# Stack Overflow

## Introduction 

In this assignment, we will look at some posts on Stack Overflow during the year of 2015 and measure the similarity of users by looking at the types of questions they answer. Do not delete the output of your code cells. This assignment is to be completed **INDIVIDUALLY** and it is due on **September 30**.

Please update the README with your BU username.

## Step 0. Preparation

Before we start working on the notebook, let's make sure that everything is setup properly. You should have downloaded and installed
* [Anaconda](https://store.continuum.io/cshop/anaconda/)
* [Git](http://git-scm.com/downloads)

If you are working from the undergraduate lab (on a linux machine) these are both installed, but you need to follow the instructions [from here](https://github.com/mcrovella/CS505-Computational-Tools-for-Data-Science/blob/master/2-Getting-Started.ipynb).

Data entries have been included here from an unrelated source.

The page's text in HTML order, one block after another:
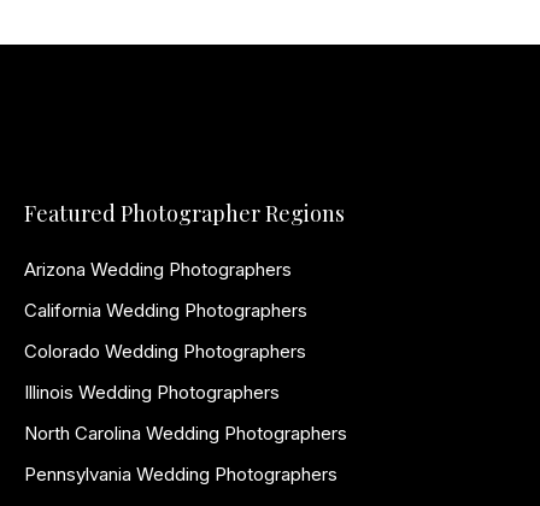
Featured Photographer Regions
Arizona Wedding Photographers
California Wedding Photographers
Colorado Wedding Photographers
Illinois Wedding Photographers
North Carolina Wedding Photographers
Pennsylvania Wedding Photographers
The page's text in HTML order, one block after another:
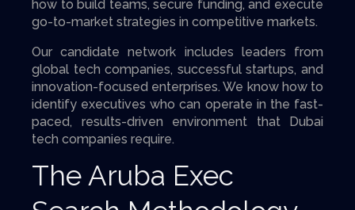
how to build teams, secure funding, and execute
go-to-market strategies in competitive markets.
Our candidate network includes leaders from
global tech companies, successful startups, and
innovation-focused enterprises. We know how to
identify executives who can operate in the fast-
paced, results-driven environment that Dubai
tech companies require.
The Aruba Exec
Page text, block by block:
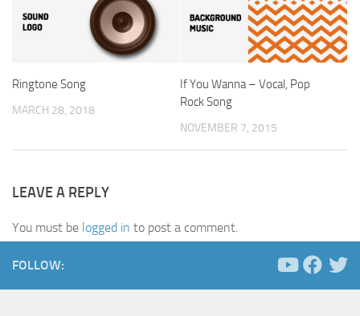
Ringtone Song
MARCH 28, 2018
If You Wanna – Vocal, Pop
Rock Song
NOVEMBER 7, 2015
LEAVE A REPLY
You must be logged in to post a comment.
FOLLOW:
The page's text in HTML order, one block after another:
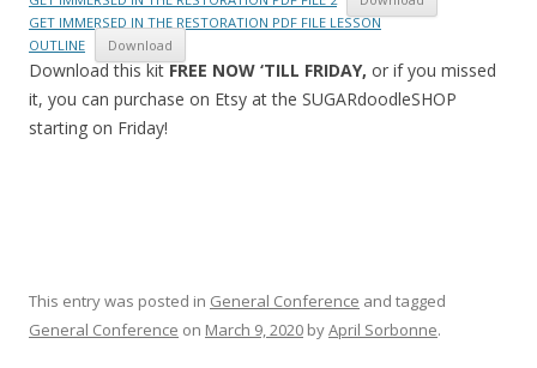
GET IMMERSED IN THE RESTORATION PDF FILE LESSON
OUTLINE
Download
Download this kitFREE NOW ‘TILL FRIDAY, or if you missed
it, you can purchase on Etsy at the SUGARdoodleSHOP
starting on Friday!
This entry was posted in General Conference and tagged
General Conference on March 9, 2020 byApril Sorbonne.
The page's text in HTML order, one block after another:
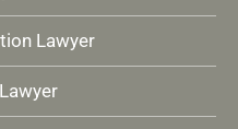
Lawyer
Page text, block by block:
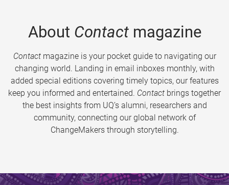
About Contactmagazine
Contactmagazine is your pocket guide to navigating our
changing world. Landing in email inboxes monthly, with
added special editions covering timely topics, our features
keep you informed and entertained. Contact brings together
the best insights from UQ’s alumni, researchers and
community, connecting our global network of
ChangeMakers through storytelling.
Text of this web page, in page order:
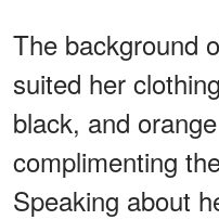
The background
suited her
black, and
complimenting
Speaking about

## Step 1. Getting the data

Let's make a sample request to retrieve some questions posted on Stack Exchange on the first day of 2015. Documentation of the Stack Exchange API can be found [here](https://api.stackexchange.com/docs).

In [3]:
import requests
from datetime import datetime

start_time = 1420070400 # 01-01-2015 at 00:00:00
end_time   = 1420156800 # 01-02-2015 at 00:00:00

response = requests.get("https://api.stackexchange.com/2.2/questions?pagesize=100" +
                        "&fromdate=" + str(start_time) + "&todate=" + str(end_time) +
                        "&order=asc&sort=creation&site=stackoverflow")
print(response)

<Response [200]>


All dates in the Stack Exchange API are in [unix epoch time](https://en.wikipedia.org/wiki/Unix_time). The format for the request string is specified [here](https://api.stackexchange.com/docs/questions).

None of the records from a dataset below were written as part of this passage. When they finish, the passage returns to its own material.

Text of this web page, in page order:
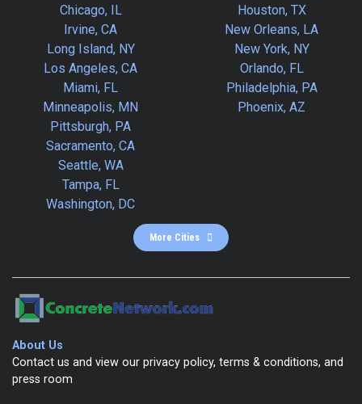
Chicago, IL
Houston, TX
Irvine, CA
Long Island, NY
Los Angeles, CA
Miami, FL
Minneapolis, MN
New Orleans, LA
New York, NY
Orlando, FL
Philadelphia, PA
Phoenix, AZ
Pittsburgh, PA
Sacramento, CA
Seattle, WA
Tampa, FL
Washington, DC
More Cities
About Us
Contact us and view our privacy policy, terms & conditions, and
press room
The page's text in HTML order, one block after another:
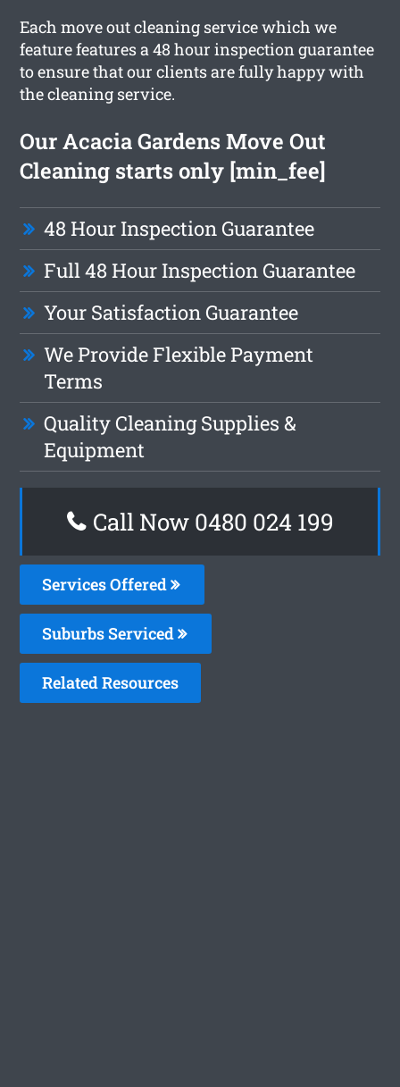
Each move out cleaning service which we
feature features a 48 hour inspection guarantee
to ensure that our clients are fully happy with
the cleaning service.
Our Acacia Gardens Move Out
Cleaning starts only [min_fee]
48 Hour Inspection Guarantee
Full 48 Hour Inspection Guarantee
Your Satisfaction Guarantee
We Provide Flexible Payment
Terms
Quality Cleaning Supplies &
Equipment
Call Now 0480 024 199
Services Offered
Suburbs Serviced
Related Resources

We can try to print the response that Stack Exchange returns.

In [4]:
print(response.text)

{"items":[{"tags":["php","mysql","arrays","mysqli"],"owner":{"reputation":101,"user_id":3210431,"user_type":"registered","accept_rate":78,"profile_image":"https://i.stack.imgur.com/QTjBV.jpg?s=128&g=1","display_name":"salep","link":"http://stackoverflow.com/users/3210431/salep"},"is_answered":true,"view_count":237,"accepted_answer_id":27727478,"answer_count":2,"score":0,"last_activity_date":1420071815,"creation_date":1420070458,"question_id":27727385,"link":"http://stackoverflow.com/questions/27727385/inserting-multiple-records-into-mysql-from-an-array","title":"Inserting multiple records into MySQL from an array"},{"tags":["apache-pig"],"owner":{"reputation":6,"user_id":868779,"user_type":"registered","profile_image":"https://www.gravatar.com/avatar/19f7315b44e97ca1bc069694fdba7428?s=128&d=identicon&r=PG","display_name":"Balpreet Pankaj","link":"http://stackoverflow.com/users/868779/balpreet-pankaj"},"is_answered":false,"view_count":568,"answer_count":1,"score":1,"last_activity_date":

It is not possible to read the raw response. Instead, we need to decode the raw response as JSON and use the `json` library to print it.

In [5]:
import json

json_response = response.json()

print(json.dumps(json_response, indent=2))

{
  "items": [
    {
      "creation_date": 1420070458,
      "answer_count": 2,
      "view_count": 237,
      "last_activity_date": 1420071815,
      "tags": [
        "php",
        "mysql",
        "arrays",
        "mysqli"
      ],
      "is_answered": true,
      "owner": {
        "user_type": "registered",
        "profile_image": "https://i.stack.imgur.com/QTjBV.jpg?s=128&g=1",
        "display_name": "salep",
        "accept_rate": 78,
        "user_id": 3210431,
        "link": "http://stackoverflow.com/users/3210431/salep",
        "reputation": 101
      },
      "accepted_answer_id": 27727478,
      "title": "Inserting multiple records into MySQL from an array",
      "score": 0,
      "link": "http://stackoverflow.com/questions/27727385/inserting-multiple-records-into-mysql-from-an-array",
      "question_id": 27727385
    },
    {
      "link": "http://stackoverflow.com/questions/27727388/apache-pig-classcast-exception-when-loading-data-with-schema",
      "title": "Ap

Now we can easily see that the response consists of a list of question items. For each of these items, we get information about its attributes such as its `creation_date`, `answer_count`, `owner`, `title`, etc.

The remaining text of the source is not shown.